# Exercise brief
Find the lines below holding the word "have" and copy each of them.

******************************

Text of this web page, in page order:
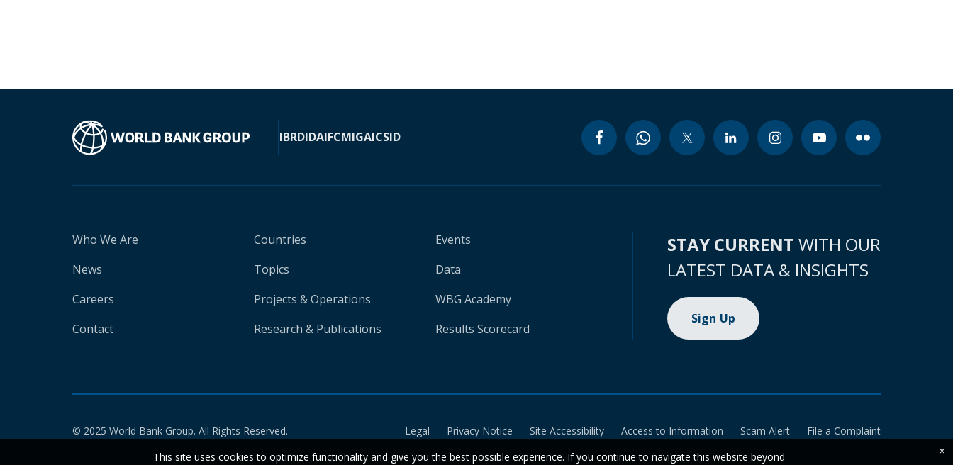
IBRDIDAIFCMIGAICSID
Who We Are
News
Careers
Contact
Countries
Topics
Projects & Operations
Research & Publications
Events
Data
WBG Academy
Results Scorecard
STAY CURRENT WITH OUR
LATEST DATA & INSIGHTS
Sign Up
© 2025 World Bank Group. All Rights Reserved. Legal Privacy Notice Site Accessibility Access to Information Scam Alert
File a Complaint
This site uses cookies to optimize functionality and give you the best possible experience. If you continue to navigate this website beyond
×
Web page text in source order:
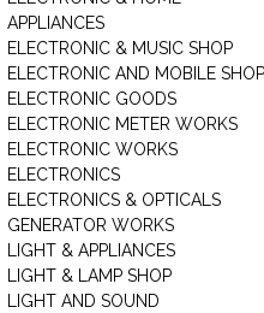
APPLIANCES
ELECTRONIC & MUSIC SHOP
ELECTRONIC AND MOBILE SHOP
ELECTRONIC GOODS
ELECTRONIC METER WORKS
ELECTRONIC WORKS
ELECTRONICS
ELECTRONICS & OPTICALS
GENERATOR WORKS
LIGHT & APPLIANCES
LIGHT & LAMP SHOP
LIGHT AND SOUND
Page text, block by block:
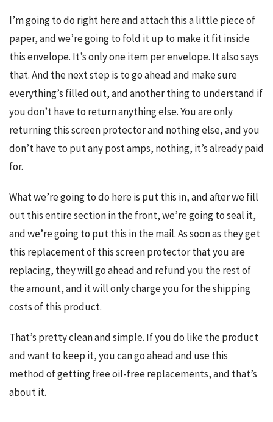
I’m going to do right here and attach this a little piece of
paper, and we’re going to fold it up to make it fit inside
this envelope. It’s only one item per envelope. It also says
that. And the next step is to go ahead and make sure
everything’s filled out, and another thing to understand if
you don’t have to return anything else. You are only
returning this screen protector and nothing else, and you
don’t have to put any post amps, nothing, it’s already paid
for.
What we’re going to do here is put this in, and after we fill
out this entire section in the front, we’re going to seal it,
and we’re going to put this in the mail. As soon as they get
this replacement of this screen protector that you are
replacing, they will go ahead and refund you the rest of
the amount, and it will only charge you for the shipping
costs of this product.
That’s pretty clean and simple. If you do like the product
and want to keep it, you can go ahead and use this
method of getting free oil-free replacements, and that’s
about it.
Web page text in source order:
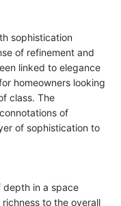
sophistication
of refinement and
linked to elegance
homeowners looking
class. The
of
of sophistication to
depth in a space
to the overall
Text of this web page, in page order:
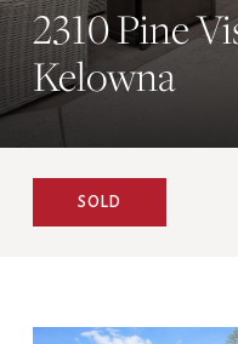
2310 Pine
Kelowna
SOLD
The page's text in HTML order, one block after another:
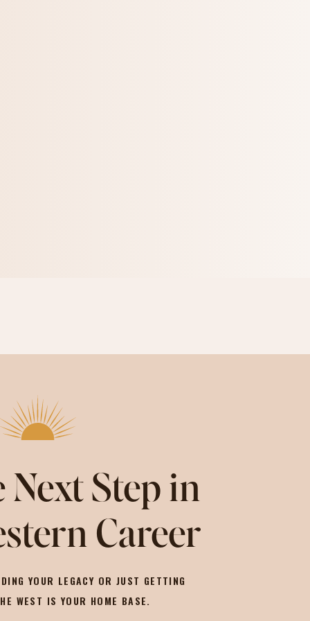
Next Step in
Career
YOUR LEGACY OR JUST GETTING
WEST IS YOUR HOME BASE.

******************************

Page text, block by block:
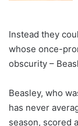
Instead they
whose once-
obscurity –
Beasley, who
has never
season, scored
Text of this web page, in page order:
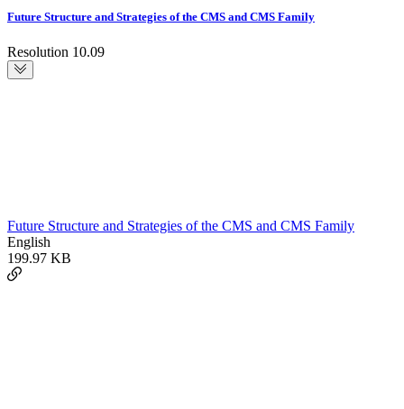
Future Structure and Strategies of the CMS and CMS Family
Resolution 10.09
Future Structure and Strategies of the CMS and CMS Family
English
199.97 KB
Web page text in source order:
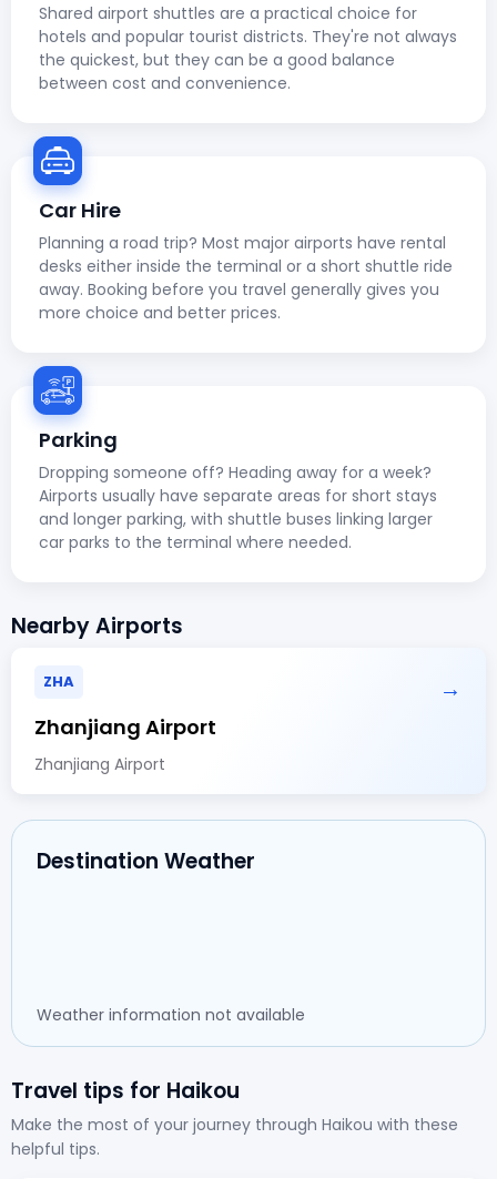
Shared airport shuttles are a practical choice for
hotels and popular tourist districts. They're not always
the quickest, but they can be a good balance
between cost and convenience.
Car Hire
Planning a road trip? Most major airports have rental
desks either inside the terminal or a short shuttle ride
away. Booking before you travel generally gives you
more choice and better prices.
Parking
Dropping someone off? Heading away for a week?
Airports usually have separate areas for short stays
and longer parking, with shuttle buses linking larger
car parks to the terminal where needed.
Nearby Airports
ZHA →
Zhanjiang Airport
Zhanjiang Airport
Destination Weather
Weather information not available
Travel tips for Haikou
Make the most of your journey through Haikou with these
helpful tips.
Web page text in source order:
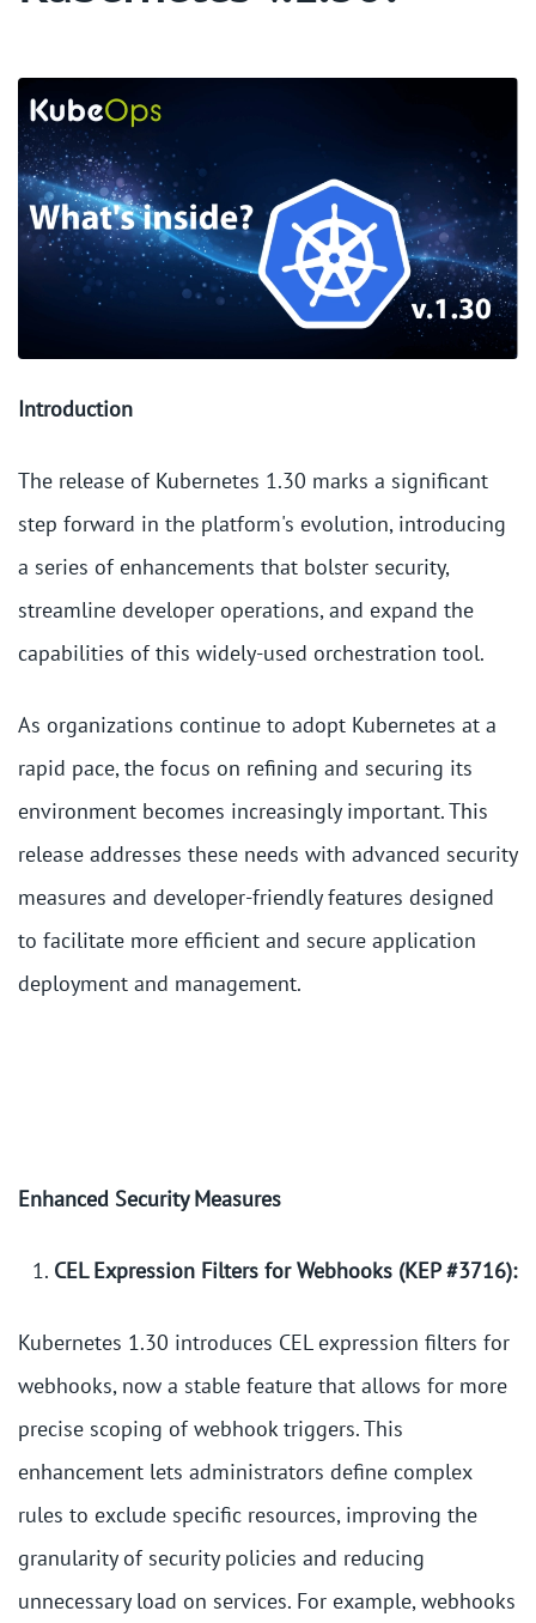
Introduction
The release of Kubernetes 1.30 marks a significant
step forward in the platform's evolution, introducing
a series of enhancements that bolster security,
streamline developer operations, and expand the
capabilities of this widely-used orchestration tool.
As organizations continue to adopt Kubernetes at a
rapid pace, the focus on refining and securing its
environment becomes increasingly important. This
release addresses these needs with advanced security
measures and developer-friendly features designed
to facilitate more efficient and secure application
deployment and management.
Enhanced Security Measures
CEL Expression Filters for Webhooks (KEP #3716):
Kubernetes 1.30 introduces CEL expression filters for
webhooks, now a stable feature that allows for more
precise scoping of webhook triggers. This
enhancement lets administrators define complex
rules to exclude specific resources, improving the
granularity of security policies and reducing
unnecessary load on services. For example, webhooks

******************************

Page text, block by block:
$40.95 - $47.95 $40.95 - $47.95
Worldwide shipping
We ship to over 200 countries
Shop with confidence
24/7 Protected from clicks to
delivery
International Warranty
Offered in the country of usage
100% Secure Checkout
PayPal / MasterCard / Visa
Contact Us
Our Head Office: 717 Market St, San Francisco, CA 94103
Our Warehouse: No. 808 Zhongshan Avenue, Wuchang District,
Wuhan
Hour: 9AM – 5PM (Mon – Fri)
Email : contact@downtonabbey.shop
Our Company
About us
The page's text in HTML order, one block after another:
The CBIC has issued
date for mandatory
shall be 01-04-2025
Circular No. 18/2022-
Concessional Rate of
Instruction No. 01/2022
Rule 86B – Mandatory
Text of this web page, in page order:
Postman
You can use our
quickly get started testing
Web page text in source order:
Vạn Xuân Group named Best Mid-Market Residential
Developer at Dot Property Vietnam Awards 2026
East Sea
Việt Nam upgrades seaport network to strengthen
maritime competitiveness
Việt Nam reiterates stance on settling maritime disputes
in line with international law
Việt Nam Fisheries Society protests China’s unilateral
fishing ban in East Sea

******************************

# Problem solution
you don’t have to return anything else. You are only
don’t have to put any post amps, nothing, it’s already paid
Planning a road trip? Most major airports have rental
Airports usually have separate areas for short stays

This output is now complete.